All of the entries are to be written out again verbatim.

━━━ Given data

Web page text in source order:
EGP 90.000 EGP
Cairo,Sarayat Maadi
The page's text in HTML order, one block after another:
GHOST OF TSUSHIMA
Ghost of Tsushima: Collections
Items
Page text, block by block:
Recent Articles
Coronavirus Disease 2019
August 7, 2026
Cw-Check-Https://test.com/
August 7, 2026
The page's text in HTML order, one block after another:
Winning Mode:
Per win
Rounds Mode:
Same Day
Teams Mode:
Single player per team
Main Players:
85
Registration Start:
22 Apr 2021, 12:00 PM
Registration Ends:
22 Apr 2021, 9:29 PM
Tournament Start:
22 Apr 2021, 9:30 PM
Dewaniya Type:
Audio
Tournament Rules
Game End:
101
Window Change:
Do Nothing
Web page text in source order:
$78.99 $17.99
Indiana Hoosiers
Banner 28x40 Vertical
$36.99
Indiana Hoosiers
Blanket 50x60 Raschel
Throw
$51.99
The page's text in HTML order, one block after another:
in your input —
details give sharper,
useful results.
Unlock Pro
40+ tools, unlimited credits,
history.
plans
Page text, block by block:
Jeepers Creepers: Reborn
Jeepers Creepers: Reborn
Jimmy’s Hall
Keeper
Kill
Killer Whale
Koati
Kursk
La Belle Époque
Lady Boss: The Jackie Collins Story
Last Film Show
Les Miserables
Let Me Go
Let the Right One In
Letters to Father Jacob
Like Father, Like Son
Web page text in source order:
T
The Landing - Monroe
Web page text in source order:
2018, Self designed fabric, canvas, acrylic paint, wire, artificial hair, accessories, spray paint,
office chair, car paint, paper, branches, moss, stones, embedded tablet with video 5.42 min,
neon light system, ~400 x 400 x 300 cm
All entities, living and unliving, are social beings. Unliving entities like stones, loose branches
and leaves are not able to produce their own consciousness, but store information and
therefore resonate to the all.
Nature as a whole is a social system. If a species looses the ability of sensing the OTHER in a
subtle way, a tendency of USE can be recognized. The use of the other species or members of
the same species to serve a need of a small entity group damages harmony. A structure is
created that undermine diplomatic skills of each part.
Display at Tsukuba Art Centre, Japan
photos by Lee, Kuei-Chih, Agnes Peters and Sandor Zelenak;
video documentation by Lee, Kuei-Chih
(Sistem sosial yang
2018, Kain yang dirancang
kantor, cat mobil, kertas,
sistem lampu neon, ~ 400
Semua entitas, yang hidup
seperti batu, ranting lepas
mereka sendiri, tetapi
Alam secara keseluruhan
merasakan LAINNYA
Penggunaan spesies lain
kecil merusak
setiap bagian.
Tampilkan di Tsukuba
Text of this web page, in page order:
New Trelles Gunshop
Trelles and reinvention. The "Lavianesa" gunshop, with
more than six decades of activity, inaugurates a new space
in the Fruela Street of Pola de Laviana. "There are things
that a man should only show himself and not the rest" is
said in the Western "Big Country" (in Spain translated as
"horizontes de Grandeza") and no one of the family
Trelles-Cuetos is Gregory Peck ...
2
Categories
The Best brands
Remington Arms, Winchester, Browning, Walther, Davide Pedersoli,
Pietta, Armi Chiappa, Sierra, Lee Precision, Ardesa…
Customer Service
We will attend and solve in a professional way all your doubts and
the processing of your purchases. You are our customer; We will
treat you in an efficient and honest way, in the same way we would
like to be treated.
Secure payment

━━━━━━

Output.
Web page text in source order:
EGP 90.000 EGP
Cairo,Sarayat Maadi
The page's text in HTML order, one block after another:
GHOST OF TSUSHIMA
Ghost of Tsushima: Collections
Items
Page text, block by block:
Recent Articles
Coronavirus Disease 2019
August 7, 2026
Cw-Check-Https://test.com/
August 7, 2026
The page's text in HTML order, one block after another:
Winning Mode:
Per win
Rounds Mode:
Same Day
Teams Mode:
Single player per team
Main Players:
85
Registration Start:
22 Apr 2021, 12:00 PM
Registration Ends:
22 Apr 2021, 9:29 PM
Tournament Start:
22 Apr 2021, 9:30 PM
Dewaniya Type:
Audio
Tournament Rules
Game End:
101
Window Change:
Do Nothing
Web page text in source order:
$78.99 $17.99
Indiana Hoosiers
Banner 28x40 Vertical
$36.99
Indiana Hoosiers
Blanket 50x60 Raschel
Throw
$51.99
The page's text in HTML order, one block after another:
in your input —
details give sharper,
useful results.
Unlock Pro
40+ tools, unlimited credits,
history.
plans
Page text, block by block:
Jeepers Creepers: Reborn
Jeepers Creepers: Reborn
Jimmy’s Hall
Keeper
Kill
Killer Whale
Koati
Kursk
La Belle Époque
Lady Boss: The Jackie Collins Story
Last Film Show
Les Miserables
Let Me Go
Let the Right One In
Letters to Father Jacob
Like Father, Like Son
Web page text in source order:
T
The Landing - Monroe
Web page text in source order:
2018, Self designed fabric, canvas, acrylic paint, wire, artificial hair, accessories, spray paint,
office chair, car paint, paper, branches, moss, stones, embedded tablet with video 5.42 min,
neon light system, ~400 x 400 x 300 cm
All entities, living and unliving, are social beings. Unliving entities like stones, loose branches
and leaves are not able to produce their own consciousness, but store information and
therefore resonate to the all.
Nature as a whole is a social system. If a species looses the ability of sensing the OTHER in a
subtle way, a tendency of USE can be recognized. The use of the other species or members of
the same species to serve a need of a small entity group damages harmony. A structure is
created that undermine diplomatic skills of each part.
Display at Tsukuba Art Centre, Japan
photos by Lee, Kuei-Chih, Agnes Peters and Sandor Zelenak;
video documentation by Lee, Kuei-Chih
(Sistem sosial yang
2018, Kain yang dirancang
kantor, cat mobil, kertas,
sistem lampu neon, ~ 400
Semua entitas, yang hidup
seperti batu, ranting lepas
mereka sendiri, tetapi
Alam secara keseluruhan
merasakan LAINNYA
Penggunaan spesies lain
kecil merusak
setiap bagian.
Tampilkan di Tsukuba
Text of this web page, in page order:
New Trelles Gunshop
Trelles and reinvention. The "Lavianesa" gunshop, with
more than six decades of activity, inaugurates a new space
in the Fruela Street of Pola de Laviana. "There are things
that a man should only show himself and not the rest" is
said in the Western "Big Country" (in Spain translated as
"horizontes de Grandeza") and no one of the family
Trelles-Cuetos is Gregory Peck ...
2
Categories
The Best brands
Remington Arms, Winchester, Browning, Walther, Davide Pedersoli,
Pietta, Armi Chiappa, Sierra, Lee Precision, Ardesa…
Customer Service
We will attend and solve in a professional way all your doubts and
the processing of your purchases. You are our customer; We will
treat you in an efficient and honest way, in the same way we would
like to be treated.
Secure payment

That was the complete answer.